Web Services for the most common uses should be be offered as an alternative. However, most Web Service APIs tend to be domain-specific, requiring custom-coded agents. This means they should be well-documented. More general approaches to Web Service interfaces include OpenSearch (which can be documented using a Description Document), the Linked Data API and ongoing work of the W3C RDF Web Applications Working Group on RDF and RDFa APIs. Some Linked Datasets could also benefit from syndicated access using the Atom Syndication Format or RSS.

A few Linked Data implementations have endeavored to implement Web Services to enhance discovery and use of resources, often by providing some form of API. For example, AGROVOC and the STW Thesurus for Economics provide APIs for discovering resources based on relationships in the data.

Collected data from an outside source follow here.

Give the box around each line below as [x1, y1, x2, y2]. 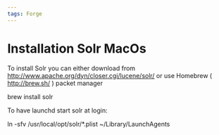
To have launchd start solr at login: [7, 106, 108, 115]
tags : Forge [7, 10, 42, 18]
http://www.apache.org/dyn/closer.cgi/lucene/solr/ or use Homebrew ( [7, 71, 213, 79]
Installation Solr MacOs [7, 40, 146, 56]
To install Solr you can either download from [7, 64, 136, 72]
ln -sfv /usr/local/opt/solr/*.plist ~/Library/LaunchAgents [7, 120, 170, 128]
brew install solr [7, 92, 54, 101]
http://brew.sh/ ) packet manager [7, 79, 104, 87]
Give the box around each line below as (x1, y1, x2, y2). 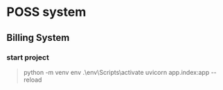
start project (6, 53, 49, 62)
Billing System (6, 32, 70, 44)
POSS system (6, 4, 87, 20)
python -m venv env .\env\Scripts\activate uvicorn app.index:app (23, 68, 210, 76)
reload (23, 75, 42, 84)
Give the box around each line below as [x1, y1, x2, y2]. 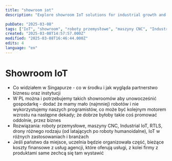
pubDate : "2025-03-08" [5, 22, 54, 27]
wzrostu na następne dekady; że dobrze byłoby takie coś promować [12, 111, 158, 118]
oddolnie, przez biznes [12, 117, 61, 123]
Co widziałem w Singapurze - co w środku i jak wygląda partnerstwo [12, 84, 158, 90]
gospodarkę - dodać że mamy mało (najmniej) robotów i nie [12, 100, 139, 107]
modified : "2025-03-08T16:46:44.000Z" [5, 36, 88, 41]
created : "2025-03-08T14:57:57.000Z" [5, 31, 86, 36]
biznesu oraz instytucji [12, 90, 61, 96]
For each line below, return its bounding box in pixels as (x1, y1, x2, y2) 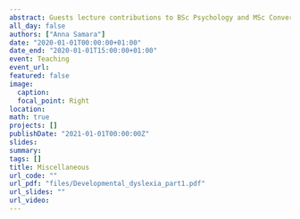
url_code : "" (9, 171, 58, 180)
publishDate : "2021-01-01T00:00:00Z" (9, 130, 150, 139)
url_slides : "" (9, 188, 66, 197)
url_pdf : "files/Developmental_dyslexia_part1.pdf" (9, 180, 205, 189)
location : (9, 105, 46, 114)
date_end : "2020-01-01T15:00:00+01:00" (9, 46, 158, 55)
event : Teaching (9, 55, 70, 63)
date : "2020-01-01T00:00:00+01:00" (9, 38, 142, 47)
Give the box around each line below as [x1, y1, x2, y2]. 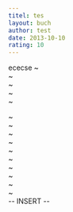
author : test [8, 26, 52, 34]
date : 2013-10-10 [8, 33, 66, 42]
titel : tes [8, 11, 44, 20]
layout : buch [8, 19, 52, 27]
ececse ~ [8, 63, 40, 72]
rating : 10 [8, 41, 44, 49]
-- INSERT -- [8, 196, 50, 206]
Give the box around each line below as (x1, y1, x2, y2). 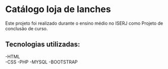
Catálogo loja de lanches (5, 4, 111, 15)
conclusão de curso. (5, 25, 48, 31)
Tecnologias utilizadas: (5, 40, 80, 49)
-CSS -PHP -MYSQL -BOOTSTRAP (5, 59, 78, 65)
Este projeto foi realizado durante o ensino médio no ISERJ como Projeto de (5, 20, 163, 26)
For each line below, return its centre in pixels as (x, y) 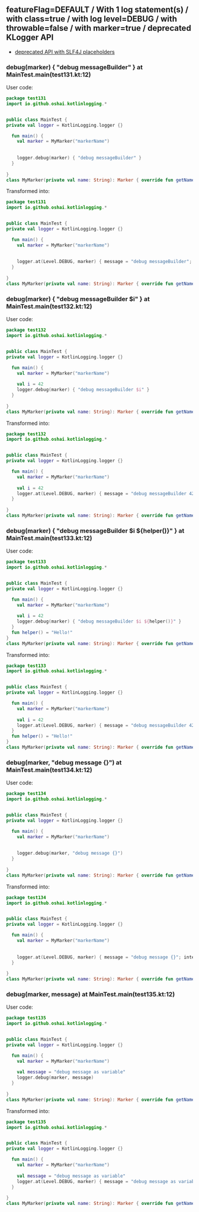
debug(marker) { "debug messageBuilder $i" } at (78, 299)
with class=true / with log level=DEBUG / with (92, 19)
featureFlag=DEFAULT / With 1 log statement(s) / (97, 10)
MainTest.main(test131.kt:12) (49, 75)
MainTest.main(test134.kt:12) (49, 769)
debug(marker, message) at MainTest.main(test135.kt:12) (91, 994)
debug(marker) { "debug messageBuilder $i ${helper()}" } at (95, 531)
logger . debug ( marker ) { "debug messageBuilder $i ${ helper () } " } (99, 621)
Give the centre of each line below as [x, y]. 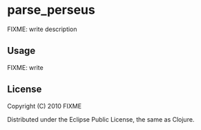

VIAF, the ID.LOC.GOV service of the Library of Congress, and STW offer autosuggest services for resources, delivering JSON responses ready for consumption in AJAX browser applications. (In principle, though, JSON reponses could be content-negotiable via the Linked Data URI, as are responses in HTML and RDF.) AGROVOC and STITCH/CATCH include support for RDF responses. Some services provide full-fledged SOAP APIs, while others support a RESTful approach.

By focusing on request parameters and response formats to provide enhanced discovery, Linked Data Web Services diminish, if not eliminate, the requirement that data be stored in a triple store or be made searchable via SPARQL. And, because Web Service APIs are common, Web Services can lower the barrier to entry to adopting a Linked Data approach.